The Mintec price for US Milk was assessed at $0.16/lb during March, an increase of 2% on the month, however a decrease of 7.6% on the year. US milk price have decreased since September 2023, supported by increasing milk supply across the US, even though some of the key producing regions in the US indicated weaker milk intakes during the second half of 2023, 2023 milk intakes have been reported 1.2% above 2022. This continued until January 2024, with prices increasing during February and March. Recent price increases in the US can be linked to steady demand, in combination with a slow start for milk production according to multiple market sources.

 

 

Conclusion

 

Mintec’s 2024 US Easter Index shows that the average US household is expected to pay more for traditional food and confectionary this Easter, when compared to Easter 2023. Inflation has been the key macroeconomic theme of the past year and while some indicators have slowed since the turn of the year, food prices remain volatile.
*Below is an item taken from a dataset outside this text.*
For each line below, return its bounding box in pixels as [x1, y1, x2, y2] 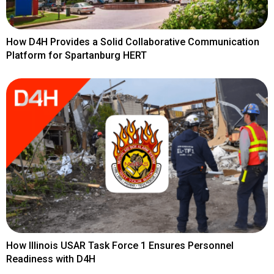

The blended price of chocolate ingredients in March 2024 is 89% higher than last year, which is entirely attributable to the record high prices of cocoa that continue to soar. Given the high cost of chocolate, households are expected to reduce Easter egg consumption this year, with some expected to completely abstain. This may prompt some consumers to find alternative cheaper sweets in grocery stores, while others will be encouraged towards home baked treats, as more cost-effective options this year, or seek healthier options, such as fruit.

Among the protein category, pork is likely to be the winner this Easter, when considered against lamb and beef. As a cheaper meat, pork has cost advantage over the other meats and the pork price is also cheaper y-o-y in 2024. In contrast, the lamb price has risen by 15% y-o-y, while beef, despite falling in price y-o-y, remains the most expensive meat. Fish is traditionally eaten on Good Friday and supply tightness supports more expensive cod and salmon prices y-o-y in 2024. As of March 2024, Cod is around 5% more expensive than salmon on a pound-for-pound basis, and the price premium of cod over salmon is almost the same as Easter 2023. On this basis, US households may opt to consume more salmon at the expense of cod this year.

The US Easter Bakery Index fell by 2.4% y-o-y, which represents considerable cost savings when compared to buying chocolate-based confectionary. This could fuel a strong substitution effect towards home-made treats this Easter among cash-squeezed households.